An ending needs to offer closure, a resolution to the plot threads, themes and ideas you’ve introduced over the years. If style is simply the mistakes you never stop making, this is the time to embrace those mistakes: remind them why they loved the story, and go out on a high.  If ever there’s a time to be self-indulgent, this is it – refer back to the old favourites and the recent successes, reflect on the first time you got something properly right, but don’t forget the best of your recent episodes. Normally it’s best to ignore the fans, but after all the support they’ve offered to you, it’s worth looking back on all the ones they liked over the years. Throw in a reference or two to the spinoff series your show might have borne – they’re continuing without you, even if they might not be quite the same anymore.

So, here’s a post that has nothing to do with anything really.

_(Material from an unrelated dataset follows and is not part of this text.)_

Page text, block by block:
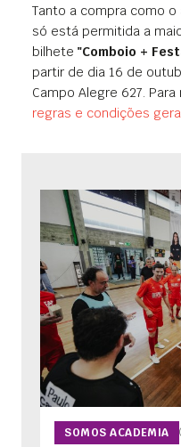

Ostensibly, it’s about the endings of television programmes and such, but it is in fact about the conclusion of my weekly Yahoo column, which came to an end after almost three years because of budget cuts. Which is, you know, fair enough, can’t argue with that (and I’m still going to make the occasional freelance contribution anyway, which perhaps undercuts the above more than a little bit).

It was a clever idea, although also very self-indulgent one, and it probably could’ve made for a much better post if I was a better writer than I actually am. At the moment it’s just a bit naff, but arguably maybe a little funny I guess.

Not a bad note to end on though really.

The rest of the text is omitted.